The function \(f_{ij}\) is a smooth tensor-valued function and often called "response function". A one-to-one relationship also means that the strain can be determined from the inverse of this relationship:

\[ \varepsilon_{kl} = f_{kl}^{-1}(\sigma_{ij}) \]
Hypo-elasticity

In Hypo-elasticity an incremental but still reversible stress-strain relationship is used:

\[ \dot{\sigma}_{ij} = E_{ijkl} \dot{\varepsilon}_{kl} \]

The relationship can be path/state-dependent, i.e. \(E_{ijkl}\) is allowed to change. An example from geotechnical engineering of a hypo-elastic model would be to consider the stress dependence of stiffness in the following form (given in 1D for the sake of simplicity)

\[ \dot{\sigma} = E_{ref} \left( \dfrac{\sigma}{\sigma_{ref}} \right)^{n_\sigma} \dot{\varepsilon} \]

where \(E_{ref}\) is a reference stiffness evaluated at a given reference pressure \(\sigma_{ref}\) and the exponent \(n_\sigma\) controls the increase of stiffness with increasing effective stress.
Hyper-elasticity

Hyper-elasticity is also known as Green's elasticity or true elasticity.

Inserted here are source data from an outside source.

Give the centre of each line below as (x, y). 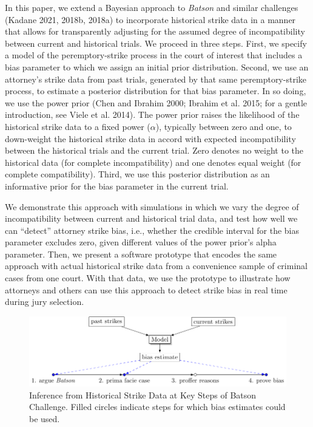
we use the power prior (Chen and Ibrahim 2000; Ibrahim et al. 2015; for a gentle (156, 102)
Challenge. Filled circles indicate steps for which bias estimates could (157, 407)
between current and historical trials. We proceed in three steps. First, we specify (156, 43)
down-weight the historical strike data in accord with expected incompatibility (150, 138)
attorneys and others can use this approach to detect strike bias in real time (146, 289)
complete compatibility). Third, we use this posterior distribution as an (137, 174)
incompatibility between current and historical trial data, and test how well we (151, 218)
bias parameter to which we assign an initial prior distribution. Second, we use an (157, 67)
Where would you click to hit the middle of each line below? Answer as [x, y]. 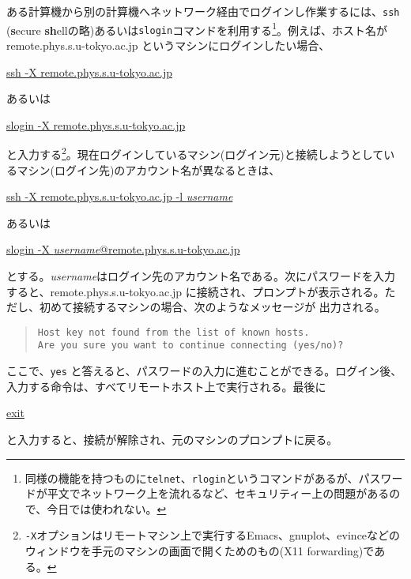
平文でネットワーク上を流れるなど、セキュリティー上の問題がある [218, 493]
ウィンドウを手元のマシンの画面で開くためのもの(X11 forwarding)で [200, 551]
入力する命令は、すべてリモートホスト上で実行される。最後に [166, 386]
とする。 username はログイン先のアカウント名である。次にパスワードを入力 [201, 275]
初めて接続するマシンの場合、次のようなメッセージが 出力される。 [212, 307]
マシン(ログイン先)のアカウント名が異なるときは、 [149, 169]
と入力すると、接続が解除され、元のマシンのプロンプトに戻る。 [172, 439]
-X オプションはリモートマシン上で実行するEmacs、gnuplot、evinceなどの [213, 535]

In contrast to cauchy- or hypo-elasticity, the stress is calculated from the strain energy density (or elastic potential) \(W(\varepsilon_{ij})\)

\[ \sigma_{ij} = \dfrac{\partial W}{\partial \varepsilon_{ij}} \]

The unit strain density function (or elastic potential) \(W\) describes the strain energy per unit volume as a function of a general strain state \(\varepsilon_{ij}^t\) at time \(t\):

\[ W(\varepsilon_{ij}^t) = \int_0^{\varepsilon_{ij}^t} \sigma_{ij} \text{d} \varepsilon_{ij} \]

Alternatively hyper-elastic constitutive models can also be formulated in terms of the complementary energy density \(\bar{W}(\sigma_{ij})\):

\[ \varepsilon_{ij} = \dfrac{\partial \bar{W}}{\partial \sigma_{ij}} \]

where the complementary energy density \(\bar{W}(\sigma_{ij})\) describes the energy per unit volume as a function of the stress state and is defined as follows:

\[ \bar{W}(\sigma_{ij}) = \sigma_{ij} \varepsilon_{ij} - W(\varepsilon_{ij}) \]

A graphical representation of \(W(\varepsilon_{ij})\) and \(\bar{W}(\sigma_{ij})\) is given in Figure 2.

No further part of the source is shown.